Первым побуждением Сяньцзаня было воскликнуть: «Как же так?!» – но он сдержался. Иши – не маленький мальчик и не порывистый юноша, бросающийся в крайности. К тому же «ушел», а не «меня выгнали» или что-то в этом роде. Видно, была причина, и решение Иши нужно уважать.
Сяньцзань подошел ближе и привлек брата к себе:
– Спасибо, что приехал. Поговорим о делах после. Располагайся здесь и оставайся сколько нужно, это и твой дом тоже, помнишь?
Напряженный до этого, Иши длинно выдохнул и весь обмяк, обнимая в ответ и зарываясь лицом в плечо. Они так и стояли молча с кэ или чуть меньше, потом Иши бережно отстранился и тихо сказал:
– Я с дороги, эргэ, весь пыльный, не подумал, прости…
– Пустяки, отдыхай, мы ждем тебя к ужину, – улыбнулся Сяньцзань и оставил брата устраиваться.

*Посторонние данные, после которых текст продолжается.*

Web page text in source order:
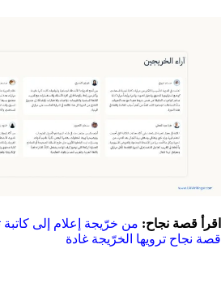
اقرأ قصة نجاح: من خرّيجة إعلام إلى
قصة نجاح ترويها الخرّيجة غادة
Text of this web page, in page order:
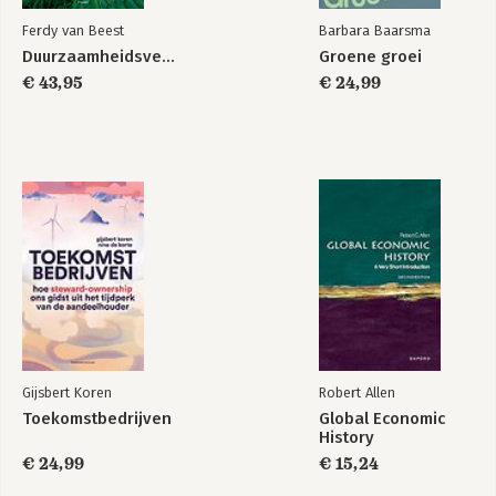
De vlucht van een fraudeur
Oprechte en deugdelijke aandelen
Bewindhebbers in de beklaagdenbank
Oprechte kopers
De beurs van Hendrick de Keyser
Standaardisering
Koerssprong
f 5000 voor een tulpenbol
7 Joodse handelaren
Nieuwe kooplieden
Een noodzakelijk gevolg
Makelaars
Speculanten
Informatievoordelen
Ferdy van Beest
Duurzaamheidsverslaggeving
€ 43,95
Barbara Baarsma
Groene groei
€ 24,99
Gijsbert Koren
Toekomstbedrijven
€ 24,99
Robert Allen
Global Economic
History
€ 15,24
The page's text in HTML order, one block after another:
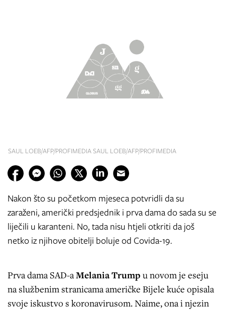
SAUL LOEB/AFP/PROFIMEDIA SAUL LOEB/AFP/PROFIMEDIA
Nakon što su početkom mjeseca potvridli da su
zaraženi, američki predsjednik i prva dama do sada su se
liječili u karanteni. No, tada nisu htjeli otkriti da još
netko iz njihove obitelji boluje od Covida-19.
Prva dama SAD-aMelania Trump u novom je eseju
na službenim stranicama američke Bijele kuće opisala
svoje iskustvo s koronavirusom. Naime, ona i njezin
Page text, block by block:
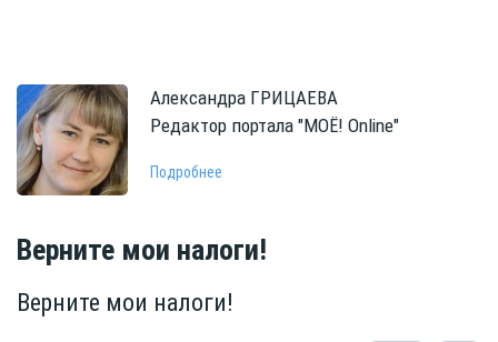
Александра ГРИЦАЕВА
Редактор портала "МОЁ! Online"
Подробнее
Верните мои налоги!
Верните мои налоги!

За ужином Сяомин удалось разговорить Иши, тот немного ожил, рассказывая кое-что о столице, о нововведениях молодого императора, но временами замирал, уходя в себя, или скользил взглядом по столу, стенам, обстановке, словно узнавая заново.
Следующие пару дней брат не выходил на улицу, проводил время за книгой в доме или саду, от общества не отказывался, но намеренно и не искал. Под вечер третьего дня гонец в накидке с изображением танцующего журавля привез официальное письмо с печатью. Прочитав его, Иши повеселел и сказал брату и невестке:
– Все складывается прекрасно! Его Величество одобрил мой запрос на перевод, так что через пару дней я отправлюсь в путь.
– И куда же, сяошуцзы? – ласково спросила Сяомин, погладив его по руке.
– На границу Ин и Сяньян. Исконные земли обрели прежних хозяев, но многое нужно восстанавливать, если не строить заново. Госпожа Цинь также поддержала мое решение, ей очень нужны и лишние руки, и разумные головы; в Сяньян же одинаково рады и совершенствующимся, и обычным людям.
– Но почему все-таки туда, диди? – Сяньцзань не мог не задать этого вопроса. Он упорно не мог понять, что именно заставило младшего брата променять блестящие перспективы при дворе на даль и глушь.
Уголок рта Иши дернулся в подобии усмешки:
– Слишком все переменилось, эргэ. Для страны это к лучшему, а для меня… наверное, многовато суеты. Знаешь, говорят: когда на сердце спокойно, то и в тростниковой хижине уютно. Сейчас я чувствую, что прав, а там будет видно.
Они еще недолго посидели за чаем и уже было собрались расходиться, когда явился слуга с сообщением, что хозяев дома хочет видеть некая девушка.
– Какая девушка? – удивился Сяньцзань. Вряд ли слуга осмелился бы говорить так о госпоже Цинь, а иных девушек они не могли и ждать. Разве что…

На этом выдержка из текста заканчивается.